> [DATASET RECORDS]
----

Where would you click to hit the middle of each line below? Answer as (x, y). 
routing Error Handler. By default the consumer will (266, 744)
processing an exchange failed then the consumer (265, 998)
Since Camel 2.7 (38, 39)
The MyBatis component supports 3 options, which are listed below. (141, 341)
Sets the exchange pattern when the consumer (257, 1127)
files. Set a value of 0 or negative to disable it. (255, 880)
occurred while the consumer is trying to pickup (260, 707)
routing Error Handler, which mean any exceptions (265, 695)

----

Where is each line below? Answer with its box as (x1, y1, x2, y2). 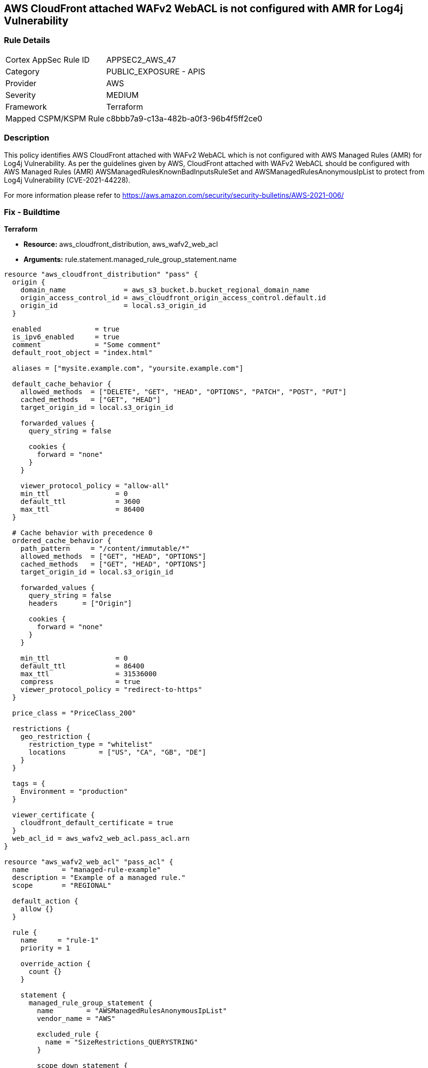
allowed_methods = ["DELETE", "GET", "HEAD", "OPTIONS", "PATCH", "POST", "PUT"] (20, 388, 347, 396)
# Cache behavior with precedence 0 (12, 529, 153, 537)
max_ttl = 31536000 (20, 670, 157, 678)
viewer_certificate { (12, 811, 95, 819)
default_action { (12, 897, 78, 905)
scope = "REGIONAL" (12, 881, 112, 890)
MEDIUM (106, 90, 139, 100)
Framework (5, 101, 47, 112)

----

> [HOW TO COMPLETE THIS TASK] From the entries above, give again exactly the lines running from the line with "Since Camel 2.7 (38, 39)" to the line with "routing Error Handler, which"; include both of those lines.

> [TASK SOLUTION]
Since Camel 2.7 (38, 39)
The MyBatis component supports 3 options, which are listed below. (141, 341)
Sets the exchange pattern when the consumer (257, 1127)
files. Set a value of 0 or negative to disable it. (255, 880)
occurred while the consumer is trying to pickup (260, 707)
routing Error Handler, which mean any exceptions (265, 695)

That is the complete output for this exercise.